Además, la actividad político-militar desarrollada por el señor Rodrigo Tovar Pupo como dirigente del bloque norte de las autodefensas, ha demandado la obtención de recursos estratégicos y económicos para mantener sus propios hombres y suplir los gastos de logística, por lo que tuvieron que imponer tributos y “cobro de gramaje”, relacionados con el tráfico de estupefacientes, de donde, sostiene, los hechos imputados están relacionados con la lucha armada por conexidad material y sustancial, conductas que deben investigarse y juzgarse en un solo proceso por las autoridades colombianas.

Lo contrario, dice, es como si quisieran juzgar a Tovar Pupo por porte ilegal de armas en proceso separado en los Estados Unidos, si estas provienen del mercado negro de ese país.

Alegato del Ministerio Público

La procuradora segunda delegada para la casación penal remitió, dentro del término legal, sus alegatos por correo electrónico, solicitando a la Corte que conceptúe favorablemente a la solicitud de extradición de Rodrigo Tovar Pupo, con base en los siguientes argumentos:

En lo que tiene que ver con el requisito de la validez de la documentación, detalla los elementos incorporados a la solicitud de extradición para concluir que el requisito de autenticidad de los documentos presentados para sustentar la solicitud de extradición de Tovar Pupo se cumple cabalmente, de acuerdo con lo dispuesto en el artículo 259 del Código de Procedimiento Civil, modificado por el artículo 118, numeral 1º del Decreto 2282 de 1989.

También encuentra plenamente acreditado el requisito de plena identificación del solicitado Rodrigo Tovar Pupo, pues el número de cédula de ciudadanía con el que se le identifica, señalado en la nota diplomática Nº 0373, coincide con los de la persona a quien se notificó la orden de captura, documento con el que se ha identificado Tovar Pupo durante toda la actuación, como sucedió al momento de suscribir el memorial poder mediante el cual designó a un abogado de confianza para que lo representara en este trámite y en las notificaciones que se le han realizado en el centro carcelario donde se encuentra recluido.
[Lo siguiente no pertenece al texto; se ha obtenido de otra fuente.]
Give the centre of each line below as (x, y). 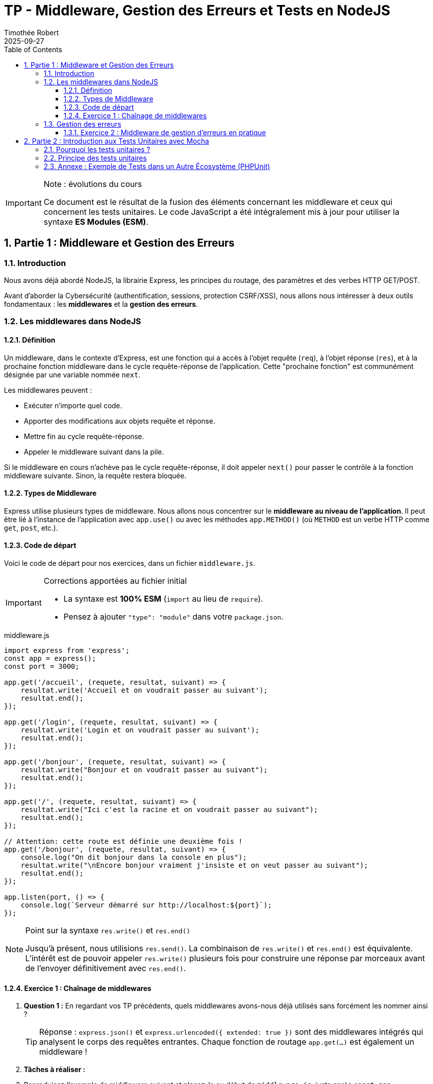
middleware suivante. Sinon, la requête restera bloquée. (95, 475)
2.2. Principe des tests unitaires (95, 158)
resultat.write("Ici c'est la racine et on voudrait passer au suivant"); (169, 810)
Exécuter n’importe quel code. (73, 405)
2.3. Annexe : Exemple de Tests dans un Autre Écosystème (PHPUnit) (157, 166)
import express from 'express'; (67, 650)
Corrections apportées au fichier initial (115, 581)
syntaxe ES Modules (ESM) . (96, 222)
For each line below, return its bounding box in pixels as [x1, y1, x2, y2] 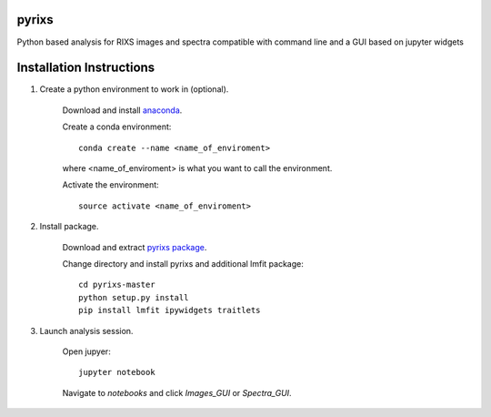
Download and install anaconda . [62, 105, 183, 116]
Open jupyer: [62, 346, 111, 357]
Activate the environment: [62, 179, 159, 190]
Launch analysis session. [39, 325, 134, 336]
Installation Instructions [16, 60, 155, 76]
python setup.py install [78, 292, 189, 302]
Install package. [39, 221, 99, 232]
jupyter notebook [78, 367, 155, 378]
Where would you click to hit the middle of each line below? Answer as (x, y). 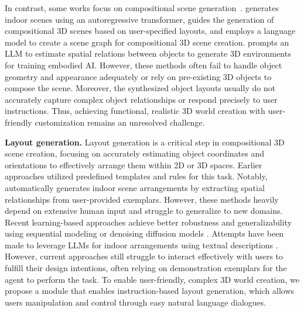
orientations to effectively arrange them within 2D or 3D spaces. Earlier (134, 164)
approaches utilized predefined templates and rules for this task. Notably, (136, 176)
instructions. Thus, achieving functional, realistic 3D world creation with (135, 111)
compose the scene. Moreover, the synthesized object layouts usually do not (140, 88)
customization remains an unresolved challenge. (120, 122)
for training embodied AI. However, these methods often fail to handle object (144, 65)
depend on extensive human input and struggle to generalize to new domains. (144, 211)
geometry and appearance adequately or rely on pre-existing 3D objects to (138, 76)
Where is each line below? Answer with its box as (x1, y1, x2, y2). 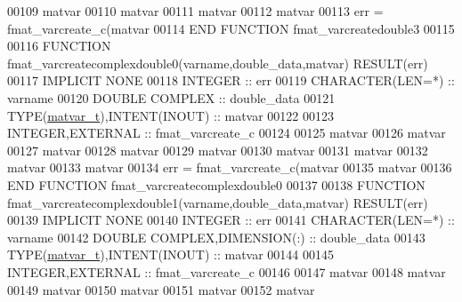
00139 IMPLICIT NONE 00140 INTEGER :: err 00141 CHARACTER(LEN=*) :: (7, 211, 455, 229)
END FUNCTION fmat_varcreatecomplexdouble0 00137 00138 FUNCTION (7, 175, 426, 194)
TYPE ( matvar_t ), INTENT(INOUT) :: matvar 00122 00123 (7, 106, 335, 124)
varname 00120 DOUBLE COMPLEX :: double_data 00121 (7, 88, 336, 107)
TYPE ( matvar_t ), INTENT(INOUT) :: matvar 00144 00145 (7, 245, 335, 264)
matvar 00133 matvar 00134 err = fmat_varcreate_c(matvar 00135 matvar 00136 (7, 158, 452, 177)
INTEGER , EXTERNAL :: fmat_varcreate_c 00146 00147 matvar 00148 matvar (7, 262, 446, 281)
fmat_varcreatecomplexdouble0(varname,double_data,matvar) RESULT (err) (7, 53, 428, 72)
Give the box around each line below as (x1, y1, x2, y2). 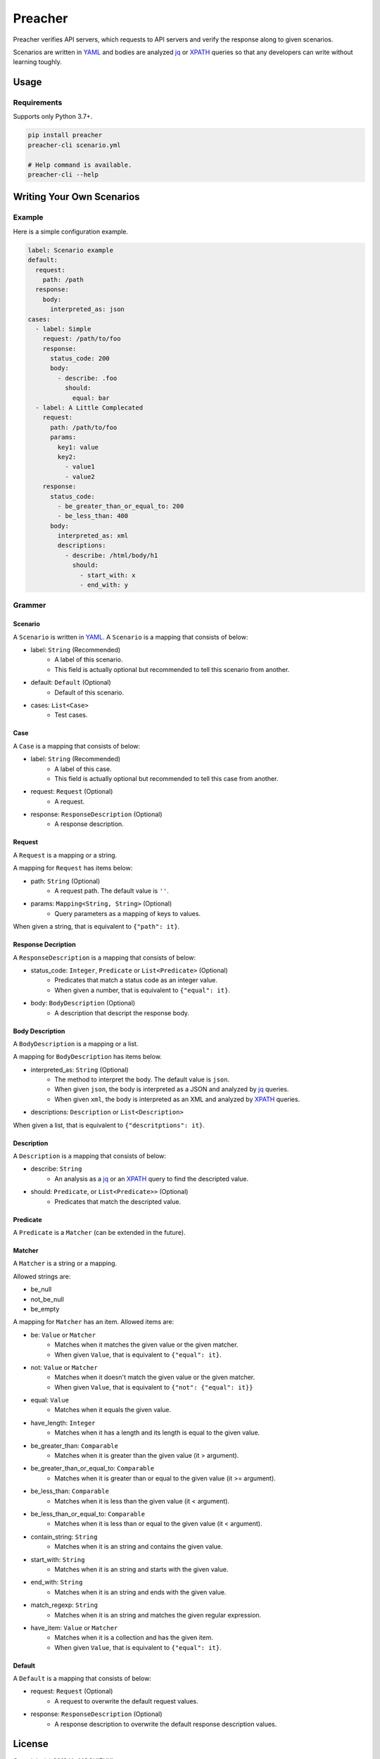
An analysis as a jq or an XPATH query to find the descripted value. (54, 1174, 249, 1183)
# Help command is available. (27, 160, 132, 169)
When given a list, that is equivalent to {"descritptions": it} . (13, 1121, 205, 1129)
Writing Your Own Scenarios (13, 191, 140, 203)
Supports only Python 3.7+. (13, 113, 93, 121)
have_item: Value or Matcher (30, 1623, 118, 1632)
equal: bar (72, 394, 110, 402)
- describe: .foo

Por lo que respecta al principio de la doble incriminación, después de traer la trascripción de los hechos y el cargo imputado en la acusación sustitutiva 04-114 (RBW) dictada el 2 de marzo de 2005, estima la procuradora que esa conducta está considerada como delito en Colombia, específicamente en el artículo 340, reformado por el artículo 8º de la Ley 733 de 2002, y a su vez por el artículo 19 de la Ley 1121 de 2006, bajo la denominación de concierto para delinquir.

Finalmente, en punto de la equivalencia de la providencia proferida en el extranjero, la delegada sostiene que la acusación estadounidense guarda correspondencia con la resolución de acusación en el sistema procesal colombiano, por lo que este presupuesto igualmente se encuentra satisfecho.

Concepto de la Corte

1. Aspectos generales. La Corte ha venido sosteniendo, de modo reiterado, que como dentro del trámite de extradición su competencia se concentra en la emisión de un concepto sobre la procedencia de entregar o no a la persona solicitada por un país extranjero, con observancia de los aspectos a que se refiere el artículo 502 del Código de Procedimiento Penal de 2004, es preciso tener en cuenta, además, que el artículo 35 de la Constitución Política en su inciso 2º, reformado por el Acto Legislativo Nº 1 de 1997, autoriza la extradición de colombianos por nacimiento cuando son reclamados por delitos cometidos en el exterior, siempre y cuando las conductas que los originan tengan esa misma connotación en el ordenamiento jurídico interno.

Sobre este último aspecto, debe observarse que de acuerdo con la segunda acusación sustitutiva Nº 04-114 (RBW) dictada el 2 de marzo de 2005, proferida en la Corte Distrital de los Estados Unidos para el distrito de Columbia, la imputación que se le formuló a Rodrigo Tovar Pupo corresponde a delitos relacionados con el tráfico de estupefacientes, cuyo destino final era los Estados Unidos de América, según comportamientos llevados a cabo con posterioridad al 17 de diciembre de 1997, lo cual significa que no existe motivo constitucional impediente de la extradición.

En su alegato, el defensor de Tovar Pupo sostiene que la conducta imputada a su representado debe tenerse como ejecutada en el país, porque el tráfico de cocaína a él imputado se realizó desde territorio colombiano, independientemente de que el destino fuese los Estados Unidos de Norteamérica.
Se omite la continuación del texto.